■ **WHAT YOU HAVE TO DO**:
Without including any pictures, copy each entry below exactly.

[Dataset records]
______
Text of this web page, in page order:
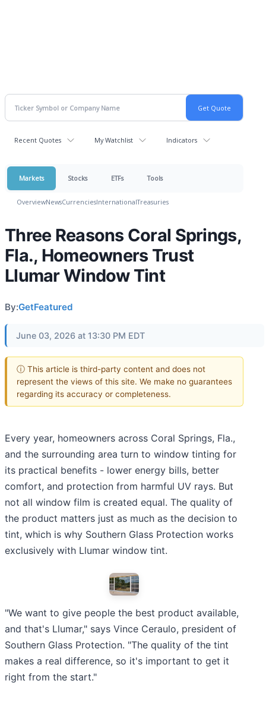
Recent Quotes My Watchlist Indicators
Markets Stocks ETFs Tools
OverviewNewsCurrenciesInternationalTreasuries
Three Reasons Coral Springs,
Fla., Homeowners Trust
Llumar Window Tint
By:GetFeatured
June 03, 2026 at 13:30 PM EDT
ⓘ This article is third-party content and does not
represent the views of this site. We make no guarantees
regarding its accuracy or completeness.
Every year, homeowners across Coral Springs, Fla.,
and the surrounding area turn to window tinting for
its practical benefits - lower energy bills, better
comfort, and protection from harmful UV rays. But
not all window film is created equal. The quality of
the product matters just as much as the decision to
tint, which is why Southern Glass Protection works
exclusively with Llumar window tint.
"We want to give people the best product available,
and that's Llumar," says Vince Ceraulo, president of
Southern Glass Protection. "The quality of the tint
makes a real difference, so it's important to get it
right from the start."
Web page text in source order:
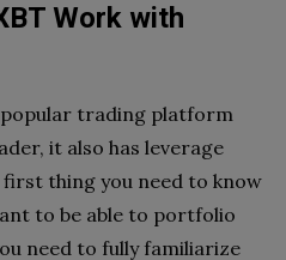
Work with
popular trading platform
it also has leverage
thing you need to know
to be able to portfolio
need to fully familiarize
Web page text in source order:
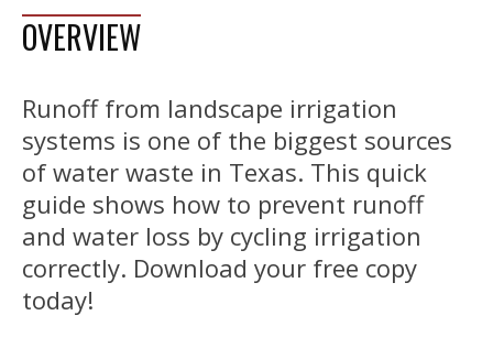
OVERVIEW
Runoff from landscape irrigation
systems is one of the biggest sources
of water waste in Texas. This quick
guide shows how to prevent runoff
and water loss by cycling irrigation
correctly. Download your free copy
today!
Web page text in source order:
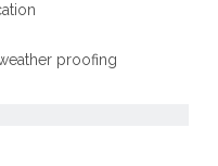
proofing
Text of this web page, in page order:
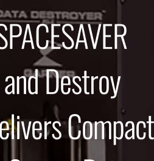
Destroy
Compact
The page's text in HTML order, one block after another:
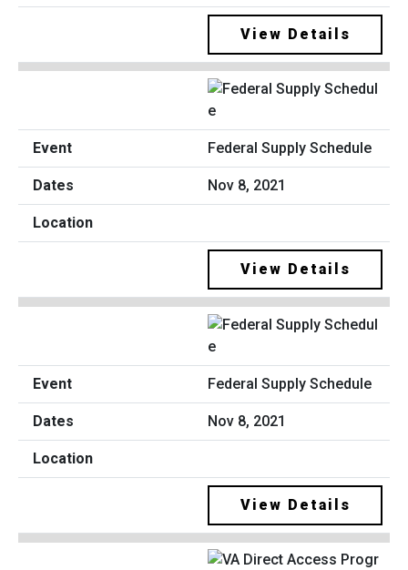
View Details
Federal Supply Schedule
Nov 8, 2021
View Details
Federal Supply Schedule
Nov 8, 2021
View Details
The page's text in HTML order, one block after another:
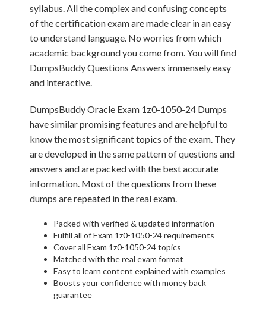
syllabus. All the complex and confusing concepts
of the certification exam are made clear in an easy
to understand language. No worries from which
academic background you come from. You will find
DumpsBuddy Questions Answers immensely easy
and interactive.
DumpsBuddy Oracle Exam 1z0-1050-24 Dumps
have similar promising features and are helpful to
know the most significant topics of the exam. They
are developed in the same pattern of questions and
answers and are packed with the best accurate
information. Most of the questions from these
dumps are repeated in the real exam.
Packed with verified & updated information
Fulfill all of Exam 1z0-1050-24 requirements
Cover all Exam 1z0-1050-24 topics
Matched with the real exam format
Easy to learn content explained with examples
Boosts your confidence with money back
guarantee
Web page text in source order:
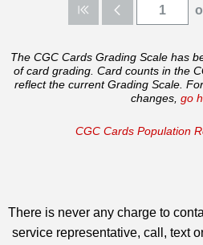
The CGC Cards Grading Scale has
of card grading. Card counts in the
reflect the current Grading Scale.
changes, go
CGC Cards Population
There is never any charge to
service representative, call, text
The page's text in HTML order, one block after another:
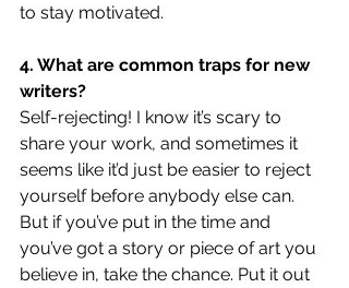
to stay motivated.
4. What are common traps for new
writers?
Self-rejecting! I know it’s scary to
share your work, and sometimes it
seems like it’d just be easier to reject
yourself before anybody else can.
But if you’ve put in the time and
you’ve got a story or piece of art you
believe in, take the chance. Put it out
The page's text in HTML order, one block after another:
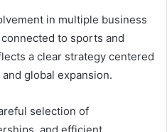
in multiple business
to sports and
a clear strategy centered
global expansion.
selection of
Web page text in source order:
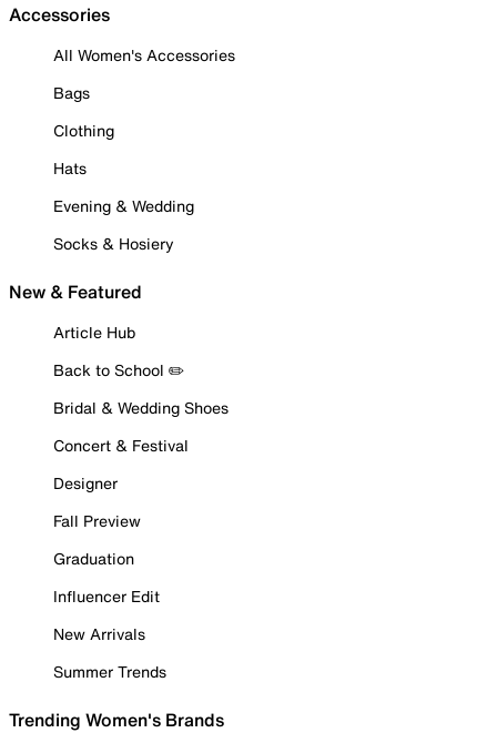
Accessories
All Women's Accessories
Bags
Clothing
Hats
Evening & Wedding
Socks & Hosiery
New & Featured
Article Hub
Back to School ✏️
Bridal & Wedding Shoes
Concert & Festival
Designer
Fall Preview
Graduation
Influencer Edit
New Arrivals
Summer Trends
Trending Women's Brands
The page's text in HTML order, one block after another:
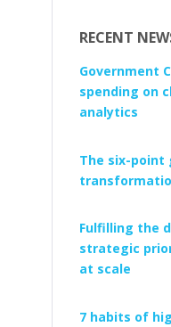
RECENT
Government
spending on
analytics
The six-point
Fulfilling the
strategic
at scale
7 habits of
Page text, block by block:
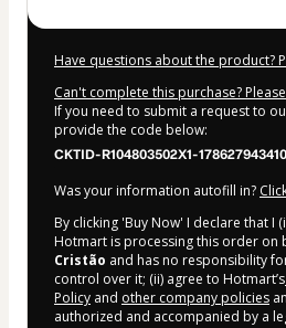
Have questions about the product?
Can't complete this purchase?
If you need to submit a request to
provide the code below:
CKTID-R104803502X1-
Was your information autofill in?
By clicking 'Buy Now' I declare that I
Hotmart is processing this order on
Cristão and has no responsibility
control over it; (ii) agree to Hotmart’s
Policy and other company policies
authorized and accompanied by a
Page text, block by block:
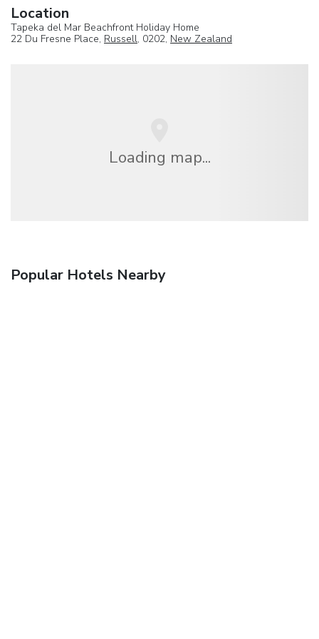
Location
Tapeka del Mar Beachfront Holiday Home
22 Du Fresne Place, Russell, 0202, New Zealand
Loading map...
Popular Hotels Nearby
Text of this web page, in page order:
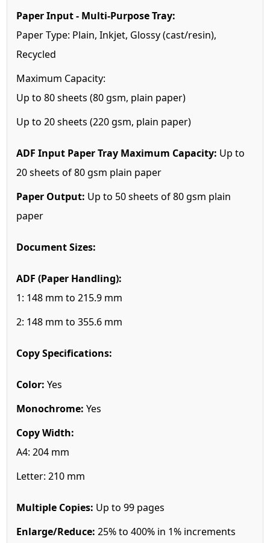
Paper Input - Multi-Purpose Tray:
Paper Type: Plain, Inkjet, Glossy (cast/resin),
Recycled
Maximum Capacity:
Up to 80 sheets (80 gsm, plain paper)
Up to 20 sheets (220 gsm, plain paper)
ADF Input Paper Tray Maximum Capacity: Up to
20 sheets of 80 gsm plain paper
Paper Output: Up to 50 sheets of 80 gsm plain
paper
Document Sizes:
ADF (Paper Handling):
1: 148 mm to 215.9 mm
2: 148 mm to 355.6 mm
Copy Specifications:
Color: Yes
Monochrome: Yes
Copy Width:
A4: 204 mm
Letter: 210 mm
Multiple Copies: Up to 99 pages
Enlarge/Reduce: 25% to 400% in 1% increments
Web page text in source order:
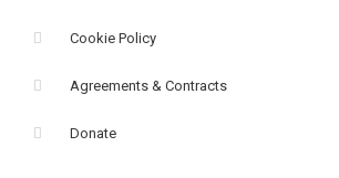
Cookie Policy
Agreements & Contracts
Donate
______
■ **FINAL ANSWER**:
Text of this web page, in page order:
Recent Quotes My Watchlist Indicators
Markets Stocks ETFs Tools
OverviewNewsCurrenciesInternationalTreasuries
Three Reasons Coral Springs,
Fla., Homeowners Trust
Llumar Window Tint
By:GetFeatured
June 03, 2026 at 13:30 PM EDT
ⓘ This article is third-party content and does not
represent the views of this site. We make no guarantees
regarding its accuracy or completeness.
Every year, homeowners across Coral Springs, Fla.,
and the surrounding area turn to window tinting for
its practical benefits - lower energy bills, better
comfort, and protection from harmful UV rays. But
not all window film is created equal. The quality of
the product matters just as much as the decision to
tint, which is why Southern Glass Protection works
exclusively with Llumar window tint.
"We want to give people the best product available,
and that's Llumar," says Vince Ceraulo, president of
Southern Glass Protection. "The quality of the tint
makes a real difference, so it's important to get it
right from the start."
Web page text in source order:
Work with
popular trading platform
it also has leverage
thing you need to know
to be able to portfolio
need to fully familiarize
Web page text in source order:
OVERVIEW
Runoff from landscape irrigation
systems is one of the biggest sources
of water waste in Texas. This quick
guide shows how to prevent runoff
and water loss by cycling irrigation
correctly. Download your free copy
today!
Web page text in source order:
proofing
Text of this web page, in page order:
Destroy
Compact
The page's text in HTML order, one block after another:
View Details
Federal Supply Schedule
Nov 8, 2021
View Details
Federal Supply Schedule
Nov 8, 2021
View Details
The page's text in HTML order, one block after another:
syllabus. All the complex and confusing concepts
of the certification exam are made clear in an easy
to understand language. No worries from which
academic background you come from. You will find
DumpsBuddy Questions Answers immensely easy
and interactive.
DumpsBuddy Oracle Exam 1z0-1050-24 Dumps
have similar promising features and are helpful to
know the most significant topics of the exam. They
are developed in the same pattern of questions and
answers and are packed with the best accurate
information. Most of the questions from these
dumps are repeated in the real exam.
Packed with verified & updated information
Fulfill all of Exam 1z0-1050-24 requirements
Cover all Exam 1z0-1050-24 topics
Matched with the real exam format
Easy to learn content explained with examples
Boosts your confidence with money back
guarantee
Web page text in source order:
The CGC Cards Grading Scale has
of card grading. Card counts in the
reflect the current Grading Scale.
changes, go
CGC Cards Population
There is never any charge to
service representative, call, text
The page's text in HTML order, one block after another:
to stay motivated.
4. What are common traps for new
writers?
Self-rejecting! I know it’s scary to
share your work, and sometimes it
seems like it’d just be easier to reject
yourself before anybody else can.
But if you’ve put in the time and
you’ve got a story or piece of art you
believe in, take the chance. Put it out
The page's text in HTML order, one block after another:
in multiple business
to sports and
a clear strategy centered
global expansion.
selection of
Web page text in source order:
Accessories
All Women's Accessories
Bags
Clothing
Hats
Evening & Wedding
Socks & Hosiery
New & Featured
Article Hub
Back to School ✏️
Bridal & Wedding Shoes
Concert & Festival
Designer
Fall Preview
Graduation
Influencer Edit
New Arrivals
Summer Trends
Trending Women's Brands
The page's text in HTML order, one block after another:
RECENT
Government
spending on
analytics
The six-point
Fulfilling the
strategic
at scale
7 habits of
Page text, block by block:
Have questions about the product?
Can't complete this purchase?
If you need to submit a request to
provide the code below:
CKTID-R104803502X1-
Was your information autofill in?
By clicking 'Buy Now' I declare that I
Hotmart is processing this order on
Cristão and has no responsibility
control over it; (ii) agree to Hotmart’s
Policy and other company policies
authorized and accompanied by a
Page text, block by block:
Location
Tapeka del Mar Beachfront Holiday Home
22 Du Fresne Place, Russell, 0202, New Zealand
Loading map...
Popular Hotels Nearby
Text of this web page, in page order:
Paper Input - Multi-Purpose Tray:
Paper Type: Plain, Inkjet, Glossy (cast/resin),
Recycled
Maximum Capacity:
Up to 80 sheets (80 gsm, plain paper)
Up to 20 sheets (220 gsm, plain paper)
ADF Input Paper Tray Maximum Capacity: Up to
20 sheets of 80 gsm plain paper
Paper Output: Up to 50 sheets of 80 gsm plain
paper
Document Sizes:
ADF (Paper Handling):
1: 148 mm to 215.9 mm
2: 148 mm to 355.6 mm
Copy Specifications:
Color: Yes
Monochrome: Yes
Copy Width:
A4: 204 mm
Letter: 210 mm
Multiple Copies: Up to 99 pages
Enlarge/Reduce: 25% to 400% in 1% increments
Web page text in source order:
Cookie Policy
Agreements & Contracts
Donate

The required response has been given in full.